Duyguyu yutmak veya öfkeyle patlama: sağlığınız için en kötüsü nedir?

İyi bir tartışmanın temel olduğunu düşünenler arasında mı yoksa barışı sarsmadığı için tartışmamayı tercih eden türden misiniz? En ateşli türseniz, o kadar da iyi olmayan haberlere hazır olun: tartışmalara alışma alışkanlığımız sağlığımıza zarar verebilecek bir şeydir.

Konuyla ilgili yayınlanmış bir çalışma, kavga zamanlarında bazı çiftlerin davranışlarını analiz etti. Sonuç? Başörtüsünü kavgalara ve tartışmalara daldırmak kalp hastalığını geliştirmemize neden olabilir. Öte yandan, saçmalıklara girmekten ve geri çekilmekten kaçınmak, kas ve iskelet sistemi hastalıklarının oluşma riskini arttırmaktadır, çünkü bu durumlarda boyun ve boyunlar daha fazla stresedilmektedir.

Bu araştırma, savaşmanın hiçbir zaman iyi bir şey olmadığını göstermenin yanı sıra, duygularımız, fiziksel bedenimiz ve genel sağlığımız arasındaki ilişkiyi daha da vurgulamaktadır. Çalışma psikoloğu Robert Levenson'a göre, bu, uzun vadeli davranışlarımızın sağlık sorunlarına neden olabileceğinin farkına varmanın bir yoludur.

yöntem

Savaş!

Bu sonuca ulaşmak için, araştırmacılar 20 yıl boyunca bazı çiftlerin davranışlarını incelediler. Bu süre zarfında yaş, eğitim, kondisyon, sigara, alkol ve kafein tüketimi gibi faktörler göz önünde bulundurulmuştur.

Duyguya karşı sağlığa karşı en olumsuz tepkileri veren grup kocalardı ancak bu, kadınların bir kenara bırakıldığı anlamına gelmiyor: evde sağlık mücadeleleri için de para ödüyorlar.

Araştırma, ortalama 15 dakika süren tartışmaların, 20 yıllık evliliğin ardından çiftin sağlığını nasıl etkileyebileceğini bulmaya çalıştı. Analizin sonunda, araştırmacılar ılık su durumunda öfkeyi yönetme ve kavga etmeyen insanlar için duyguları bastırma konusunda daha fazla düşünmemizi önerdiler.

değerlendirme

Gergin!

Çalışma yazarı Claudia Haase, "Her evlilikte çatışma yaşanıyor, ancak insanlar bununla farklı şekillerde ilgileniyor." Psikologlar ekibi, en az 1989'dan beri eşleriyle birlikte olan toplam 156 orta yaşlı heteroseksüel çifti değerlendirdi. Katılımcılar şimdi 60 ila 90 yaş arasındadır.

Dövüşlere eşlik etmek için katılımcılar her 5 yılda bir tam olarak izlendikleri laboratuvarlara gittiler. Orada günlük durumları tartıştılar ve yaşamlarında olumlu ya da olumsuz olarak belirgin olayları konuştular.

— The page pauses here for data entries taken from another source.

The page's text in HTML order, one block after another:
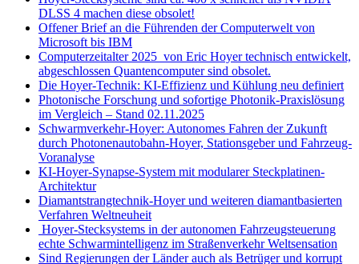
DLSS 4 machen diese obsolet!
Offener Brief an die Führenden der Computerwelt von
Microsoft bis IBM
Computerzeitalter 2025 von Eric Hoyer technisch entwickelt,
abgeschlossen Quantencomputer sind obsolet.
Die Hoyer-Technik: KI-Effizienz und Kühlung neu definiert
Photonische Forschung und sofortige Photonik-Praxislösung
im Vergleich – Stand 02.11.2025
Schwarmverkehr-Hoyer: Autonomes Fahren der Zukunft
durch Photonenautobahn-Hoyer, Stationsgeber und Fahrzeug-
Voranalyse
KI-Hoyer-Synapse-System mit modularer Steckplatinen-
Architektur
Diamantstrangtechnik-Hoyer und weiteren diamantbasierten
Verfahren Weltneuheit
Hoyer-Stecksystems in der autonomen Fahrzeugsteuerung
echte Schwarmintelligenz im Straßenverkehr Weltsensation
Sind Regierungen der Länder auch als Betrüger und korrupt
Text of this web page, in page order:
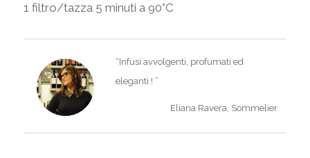
1 filtro/tazza 5 minuti a 90°C
“Infusi avvolgenti, profumati ed
eleganti ! ”
Eliana Ravera, Sommelier
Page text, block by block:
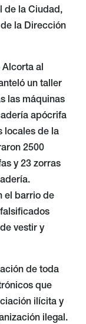
de la Ciudad,
la Dirección
Alcorta al
un taller
las máquinas
apócrifa
locales de la
2500
y 23 zorras
el barrio de
vestir y
de toda
que
ilícita y
ilegal.
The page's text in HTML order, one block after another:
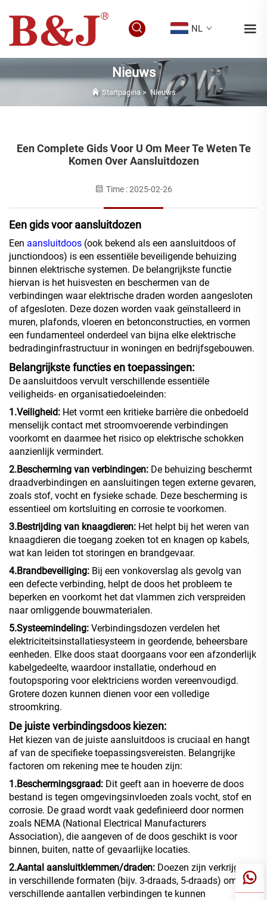
NL
Nieuws
Startpagina >Nieuws
Een Complete Gids Voor U Om Meer Te Weten Te
Komen Over Aansluitdozen
Time : 2025-02-26
Een gids voor aansluitdozen
Een aansluitdoos (ook bekend als een aansluitdoos of
junctiondoos) is een essentiële beveiligende behuizing
binnen elektrische systemen. De belangrijkste functie
hiervan is het huisvesten en beschermen van de
verbindingen waar elektrische draden worden aangesloten
of afgesloten. Deze dozen worden vaak geïnstalleerd in
muren, plafonds, vloeren en betonconstructies, en vormen
een fundamenteel onderdeel van bijna elke elektrische
bedradinginfrastructuur in woningen en bedrijfsgebouwen.
Belangrijkste functies en toepassingen:
De aansluitdoos vervult verschillende essentiële
veiligheids- en organisatiedoeleinden:
1.Veiligheid: Het vormt een kritieke barrière die onbedoeld
menselijk contact met stroomvoerende verbindingen
voorkomt en daarmee het risico op elektrische schokken
aanzienlijk vermindert.
2.Bescherming van verbindingen: De behuizing beschermt
draadverbindingen en aansluitingen tegen externe gevaren,
zoals stof, vocht en fysieke schade. Deze bescherming is
essentieel om kortsluiting en corrosie te voorkomen.
3.Bestrijding van knaagdieren: Het helpt bij het weren van
knaagdieren die toegang zoeken tot en knagen op kabels,
wat kan leiden tot storingen en brandgevaar.
4.Brandbeveiliging: Bij een vonkoverslag als gevolg van
een defecte verbinding, helpt de doos het probleem te
beperken en voorkomt het dat vlammen zich verspreiden
naar omliggende bouwmaterialen.
5.Systeemindeling: Verbindingsdozen verdelen het
elektriciteitsinstallatiesysteem in geordende, beheersbare
eenheden. Elke doos staat doorgaans voor een afzonderlijk
kabelgedeelte, waardoor installatie, onderhoud en
foutopsporing voor elektriciens worden vereenvoudigd.
Grotere dozen kunnen dienen voor een volledige
stroomkring.
De juiste verbindingsdoos kiezen:
Het kiezen van de juiste aansluitdoos is cruciaal en hangt
af van de specifieke toepassingsvereisten. Belangrijke
factoren om rekening mee te houden zijn:
1.Beschermingsgraad: Dit geeft aan in hoeverre de doos
bestand is tegen omgevingsinvloeden zoals vocht, stof en
corrosie. De graad wordt vaak gedefinieerd door normen
zoals NEMA (National Electrical Manufacturers
Association), die aangeven of de doos geschikt is voor
binnen, buiten, natte of gevaarlijke locaties.
2.Aantal aansluitklemmen/draden: Doezen zijn verkrijgbaar
in verschillende formaten (bijv. 3-draads, 5-draads) om
verschillende aantallen verbindingen te kunnen
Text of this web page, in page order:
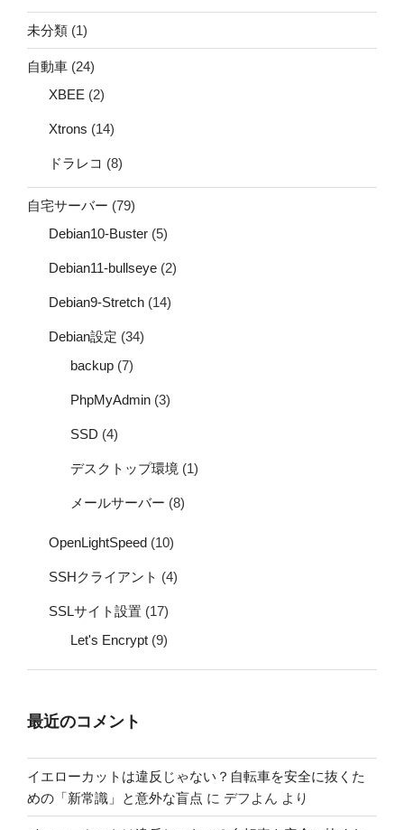
未分類 (1)
自動車 (24)
XBEE (2)
Xtrons (14)
ドラレコ (8)
自宅サーバー (79)
Debian10-Buster (5)
Debian11-bullseye (2)
Debian9-Stretch (14)
Debian設定 (34)
backup (7)
PhpMyAdmin (3)
SSD (4)
デスクトップ環境 (1)
メールサーバー (8)
OpenLightSpeed (10)
SSHクライアント (4)
SSLサイト設置 (17)
Let's Encrypt (9)
最近のコメント
イエローカットは違反じゃない？自転車を安全に抜くた
めの「新常識」と意外な盲点 に デフよん より
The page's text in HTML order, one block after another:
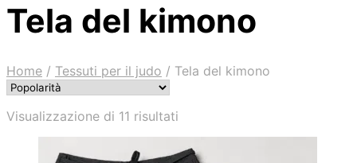
Tela del kimono
Home / Tessuti per il judo / Tela del kimono
Visualizzazione di 11 risultati
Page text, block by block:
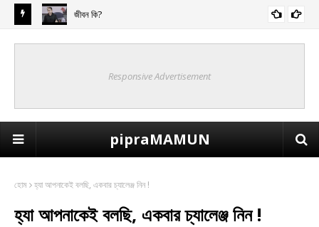
জীবন কি?
Responsive Advertisement
pipraMAMUN
হোম হ্যা আপনাকেই বলছি, একবার চ্যালেঞ্জ নিন !
হ্যা আপনাকেই বলছি, একবার চ্যালেঞ্জ নিন !
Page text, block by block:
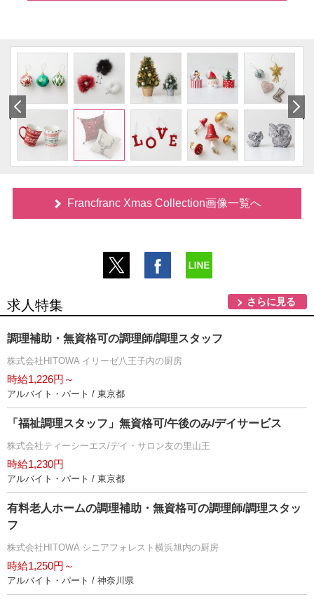
Francfranc Xmas Collection画像一覧へ
求人特集 さらに見る
調理補助・無資格可の調理師/調理スタッフ
株式会社HITOWA イリーゼ八王子内の厨房
時給1,226円～
アルバイト・パート / 東京都
「福祉調理スタッフ」無資格可/午後のみ/デイサービス
株式会社ティーシーエス/デイ・サロン友の里山王
時給1,230円
アルバイト・パート / 東京都
有料老人ホームの調理補助・無資格可の調理師/調理スタッ
フ
株式会社HITOWA シニアフォレスト横浜旭内の厨房
時給1,250円～
アルバイト・パート / 神奈川県

İlişkileri tartışılırken, davranış uzmanları katılımcıların yüz ifadeleri, beden dili ve ses tonu temelindeki tepkilerini değerlendirdi. Sonra her kişi, bazı sorular arasında, belirli sağlık sorunlarının varlığını kontrol eden bir ankete cevap verdi.

Kavga mı yoksa kaçmak mı?

Hiç biri

Öfke durumunda, araştırmacılar görsel bir fikir birliğine vardılar: sıkı dudaklar, kaşlı kaşlar, sıkıştırılmış çeneler, değiştirilmiş sesler. Kavgadan kaçan ve sağlıksız öfkeyi yutanların davranışları yüz sertliği, sert boyun kasları ve zayıf göz temasıdır.

Sonuçta, en fazla tahrişin, yüksek tansiyonun yanı sıra kalp hastalığı ve göğüs ağrısı gelişimi eğiliminde olduğu sonucuna varıldı. Acı çekenlerde genellikle boyun bölgesinde olmak üzere genellikle sırt ağrısı, eklem ağrısı ve kas gerginliği görülür.

Araştırmacılar bizi, duygularımızın sağlığımızın kalitesini büyük ölçüde etkilediği konusunda uyarmayı umuyorlar. Öfke nöbetlerini yönetmek veya duygularınız hakkında konuşabilmek, daha iyi ve daha uzun yaşamak isteyenler için kilit görevlerdir. Ve hissettiğin şeyle nasıl başa çıkıyorsun?